Reprogramming of heart muscle cells into pacemaker cells in a large animal
Slow heartbeats caused by age or heart disease are treated by implantation of a pacemaker, a device that delivers precisely timed electrical impulses to the heart muscle. While these are widely used and generally effective, they can fail or cause complications such as infections or damage to the surrounding tissues caused by device migration. An alternative means of restoring normal heart rate that is no more invasive than pacemaker implantation (a minor surgery performed under local anesthesia) would avoid such complications. However, targeting such futuristic therapies, either stem cell-derived pacemaker cells or genes to convert heart muscle cells to pacemaker cells, to a small area of the heart (necessary to induce synchronous beating) represents a major challenge.
A research team at Cedars-Sinai Heart Institute led by Eugenio Cingolani has made a major advance towards this goal, demonstrating restoration of beating in pig hearts with experimentally induced heart block by a virally delivered gene that reprograms heart muscle cells. Most importantly, this induction of endogenous pacemaking was achieved via a minimally invasive procedure; the viral vector was introduced to the heart muscle via a steerable catheter.
Specifically, Yu-Feng Hu (the study’s first author) and co-workers delivered transcription factor T-box 18 (TBX18), previously demonstrated to convert heart muscle cells to pacemaker cells (also called sinoatrial node cells) in vitro and in guinea pigs.
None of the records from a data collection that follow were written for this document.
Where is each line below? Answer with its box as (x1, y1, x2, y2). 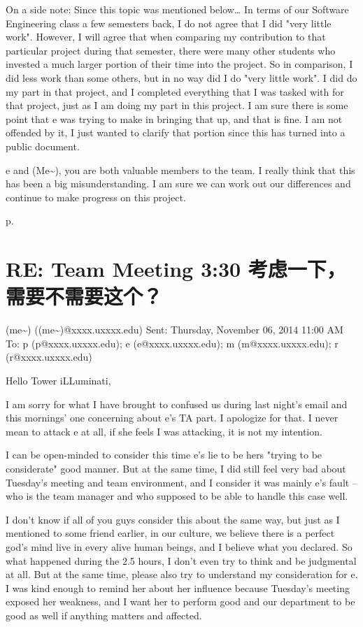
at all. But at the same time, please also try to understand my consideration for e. (6, 567, 358, 582)
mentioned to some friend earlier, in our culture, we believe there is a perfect (6, 526, 335, 540)
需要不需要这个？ (6, 282, 163, 310)
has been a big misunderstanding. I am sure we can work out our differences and (6, 176, 351, 191)
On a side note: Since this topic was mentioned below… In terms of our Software (6, 2, 349, 16)
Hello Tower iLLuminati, (6, 373, 111, 387)
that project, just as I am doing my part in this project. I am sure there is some (6, 98, 348, 113)
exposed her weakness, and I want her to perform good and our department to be (6, 594, 355, 609)
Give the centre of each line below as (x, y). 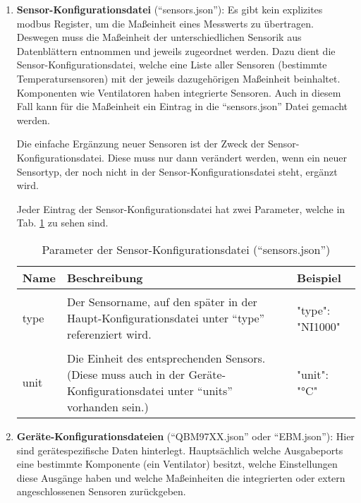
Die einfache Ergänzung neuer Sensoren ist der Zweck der (141, 144)
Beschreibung (105, 277)
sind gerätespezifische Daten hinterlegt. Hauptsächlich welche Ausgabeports (180, 450)
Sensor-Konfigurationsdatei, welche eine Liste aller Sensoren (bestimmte (172, 65)
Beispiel (319, 277)
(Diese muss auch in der (126, 374)
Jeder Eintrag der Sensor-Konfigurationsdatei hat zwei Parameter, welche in (181, 208)
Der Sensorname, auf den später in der (162, 302)

This intervention restored normal heart rate (75-80 bpm) in pigs with heart block induced by radio frequency ablation of the atrioventricular node (in which animals heart rate was 60-65 bpm) from days 5-8 following gene transfer, after which time heart rate decreased, suggesting that transduced cells had begun to be eliminated. (Virally transduced cells are known to be cleared by the immune system.) Restoration of heart rate supported increased physical activity.
While this study demonstrates the feasibility of genetic reprogramming as a therapeutic approach, and is a convincing preclinical basis for human trials of a therapy that would provide temporary pacemaker function, other gene delivery vehicles are needed to allow retention of reprogrammed cells. Current research in nanomedicine, either involving synthetic nanoparticles or engineered viruses or cells, could lead to such vehicles. Nonetheless, even a temporary effect would be clinically relevant, as it would allow normal heart function between removal of an electronic pacemaker following complications and implantation of another.